If it's a 64-bit build made using Visual Studio, you get 4.99999999999. Visual Studio doesn't support legacy 80-bit floating point math for that target. Visual Studio also does not support inline assembly to let you make use of the legacy 80-bit floating point instructions.
But if you set the CPU core to "Dynamic", then you get the proper value of "5". Or if you use the MingW builds, those also support 80-bit floating point math and give the correct value of "5".
It is quite embarrassing to ship a CPU emulator with broken floating point math as the default.
I guess it makes sense to try it anyway. Now I'm wondering how I'd be able to detect something like Concurrent DOS or REAL/32 or REAL/NG.
_Even_ if you run the MS-DOS kernel in DOSBox, the builtin DOS literally leaks through in many places (e.g. many API services still available instead of crashing), with only some of the more recent forks even trying to hide it.
There's also an adversarial aspect to this. Some emulators try to avoid detection and a lot of software tries to detect if it's running under virt for various reasons, eg. to stop cheating in games or stop reverse-engineering. (virt-what is deliberately not adversarial, it's very easy to "trick" it if you wanted to do that)
Example: There is (was? I don't actively follow the community) a patch set for a particular piece of VM software that made it undetectable to anti-cheat in games.
While I don't use said software (I have a casual interest in it only...would be nice to get more games working on Linux), I have to disclose that I'm against anti-cheat mechanisms. I'm a software engineer, and I've worked on a few smaller games, and know the overall structure of bigger ones, and I don't think I've ever seen a game use good practices in multiplayer. Instead, they usually rely on client side code and lean on anti-cheat software to stop cheaters.
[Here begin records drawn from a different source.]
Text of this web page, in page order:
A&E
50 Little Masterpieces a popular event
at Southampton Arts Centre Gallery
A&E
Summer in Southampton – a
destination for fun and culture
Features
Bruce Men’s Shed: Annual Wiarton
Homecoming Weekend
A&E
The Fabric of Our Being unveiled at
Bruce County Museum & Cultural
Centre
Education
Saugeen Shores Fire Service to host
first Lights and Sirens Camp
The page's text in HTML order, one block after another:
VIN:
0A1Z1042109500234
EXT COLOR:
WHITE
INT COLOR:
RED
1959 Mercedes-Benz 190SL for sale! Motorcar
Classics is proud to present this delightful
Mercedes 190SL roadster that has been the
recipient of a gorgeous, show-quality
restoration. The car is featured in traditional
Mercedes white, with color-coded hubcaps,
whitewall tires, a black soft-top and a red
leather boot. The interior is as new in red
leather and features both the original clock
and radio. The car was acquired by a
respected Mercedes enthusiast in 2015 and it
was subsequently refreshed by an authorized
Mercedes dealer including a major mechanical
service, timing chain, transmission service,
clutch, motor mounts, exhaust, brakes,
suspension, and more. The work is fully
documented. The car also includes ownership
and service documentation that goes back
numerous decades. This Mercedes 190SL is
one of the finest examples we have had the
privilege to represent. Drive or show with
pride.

What's WGU in this context?
> which makes enough sense since if you're in a VM they can't see your full screen
Presumably they can't also see the screen of another device...
When taking a test they have a proctor that's watching you on a webcam, and they make you pan the webcam around the room to ensure that there's no obvious way to cheat, and they make you share your screen to ensure you only have a browser running.
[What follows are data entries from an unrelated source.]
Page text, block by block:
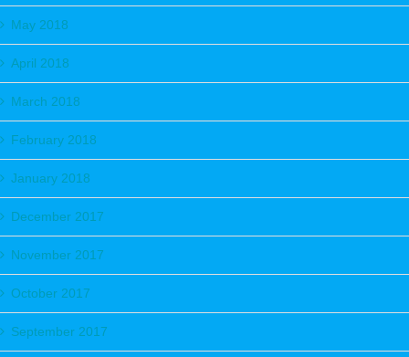
May 2018
April 2018
March 2018
February 2018
January 2018
December 2017
November 2017
October 2017
September 2017
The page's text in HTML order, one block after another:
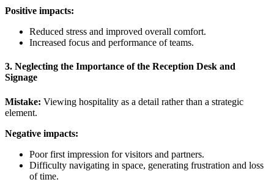
Positive impacts:
Reduced stress and improved overall comfort.
Increased focus and performance of teams.
3. Neglecting the Importance of the Reception Desk and
Signage
Mistake: Viewing hospitality as a detail rather than a strategic
element.
Negative impacts:
Poor first impression for visitors and partners.
Difficulty navigating in space, generating frustration and loss
of time.
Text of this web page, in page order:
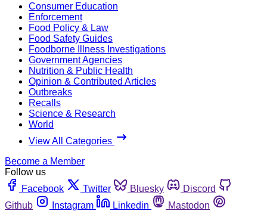
Consumer Education
Enforcement
Food Policy & Law
Food Safety Guides
Foodborne Illness Investigations
Government Agencies
Nutrition & Public Health
Opinion & Contributed Articles
Outbreaks
Recalls
Science & Research
World
View All Categories
Become a Member
Follow us
Facebook
Twitter Bluesky
Discord
Github
Instagram Linkedin
Mastodon
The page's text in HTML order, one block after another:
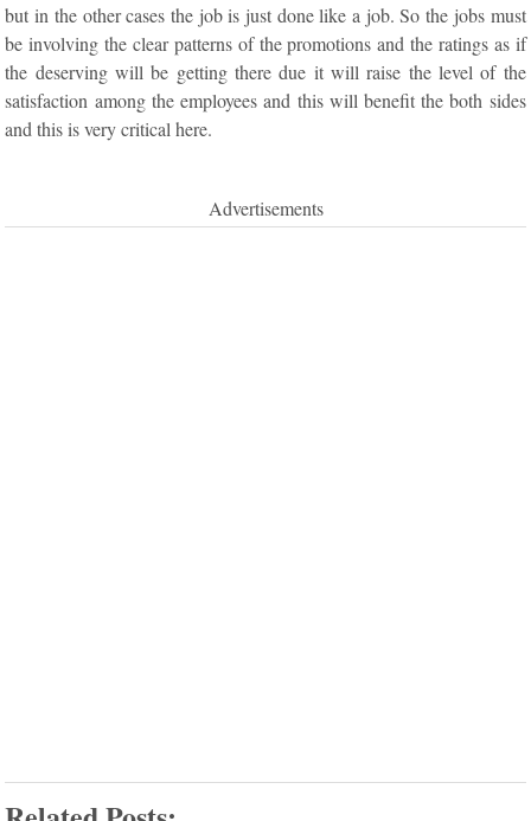
but in the other cases the job is just done like a job. So the jobs must
be involving the clear patterns of the promotions and the ratings as if
the deserving will be getting there due it will raise the level of the
satisfaction among the employees and this will benefit the both sides
and this is very critical here.
Advertisements

It’s perfect for all parties, and doesn’t intrude on your personal living space or devices.
Well that level of intrusiveness would just make me come up with something overly complicated just so I could prove that I could cheat if I wanted.
That's why they make you share your screen; obviously there's plenty of ways to fool that but the goal is to make it so that cheating requires enough effort to where it's probably less effort just to study and do it right.
They just want to make it difficult enough to catch most.